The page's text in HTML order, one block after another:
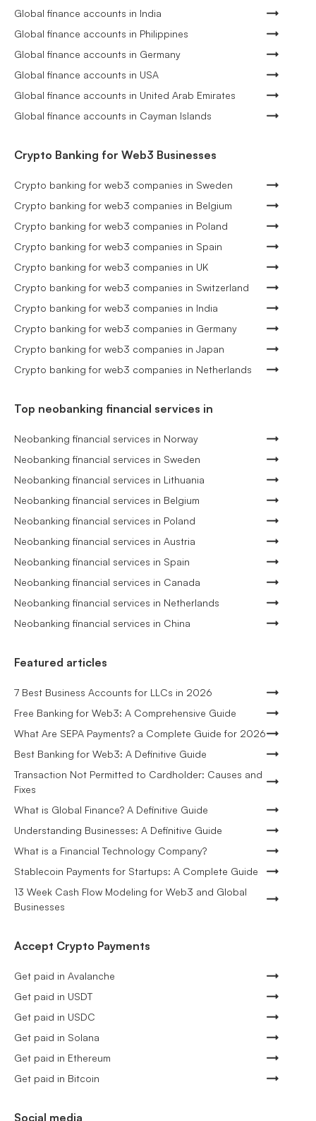
Global finance accounts in India
Global finance accounts in Philippines
Global finance accounts in Germany
Global finance accounts in USA
Global finance accounts in United Arab Emirates
Global finance accounts in Cayman Islands
Crypto Banking for Web3 Businesses
Crypto banking for web3 companies in Sweden
Crypto banking for web3 companies in Belgium
Crypto banking for web3 companies in Poland
Crypto banking for web3 companies in Spain
Crypto banking for web3 companies in UK
Crypto banking for web3 companies in Switzerland
Crypto banking for web3 companies in India
Crypto banking for web3 companies in Germany
Crypto banking for web3 companies in Japan
Crypto banking for web3 companies in Netherlands
Top neobanking financial services in
Neobanking financial services in Norway
Neobanking financial services in Sweden
Neobanking financial services in Lithuania
Neobanking financial services in Belgium
Neobanking financial services in Poland
Neobanking financial services in Austria
Neobanking financial services in Spain
Neobanking financial services in Canada
Neobanking financial services in Netherlands
Neobanking financial services in China
Featured articles
7 Best Business Accounts for LLCs in 2026
Free Banking for Web3: A Comprehensive Guide
What Are SEPA Payments? a Complete Guide for 2026
Best Banking for Web3: A Definitive Guide
Transaction Not Permitted to Cardholder: Causes and
Fixes
What is Global Finance? A Definitive Guide
Understanding Businesses: A Definitive Guide
What is a Financial Technology Company?
Stablecoin Payments for Startups: A Complete Guide
13 Week Cash Flow Modeling for Web3 and Global
Businesses
Accept Crypto Payments
Get paid in Avalanche
Get paid in USDT
Get paid in USDC
Get paid in Solana
Get paid in Ethereum
Get paid in Bitcoin
Social media
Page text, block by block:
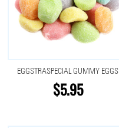
EGGSTRASPECIAL GUMMY EGGS
$5.95
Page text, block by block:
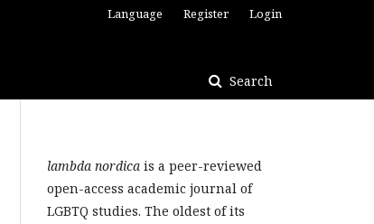
Search
Language Register Login
lambda nordica is a peer-reviewed
open-access academic journal of
LGBTQ studies. The oldest of its
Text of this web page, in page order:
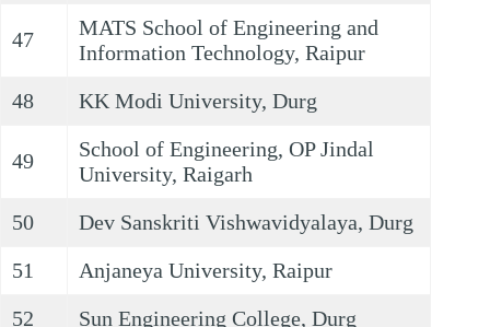
47
MATS School of Engineering and
Information Technology, Raipur
48
KK Modi University, Durg
49
School of Engineering, OP Jindal
University, Raigarh
50
Dev Sanskriti Vishwavidyalaya, Durg
51
Anjaneya University, Raipur
52
Sun Engineering College, Durg

****

Output exactly, and only, the lines running from the one that contains "Information Technology, Raipur" through the last line of the entries above.

Information Technology, Raipur
48
KK Modi University, Durg
49
School of Engineering, OP Jindal
University, Raigarh
50
Dev Sanskriti Vishwavidyalaya, Durg
51
Anjaneya University, Raipur
52
Sun Engineering College, Durg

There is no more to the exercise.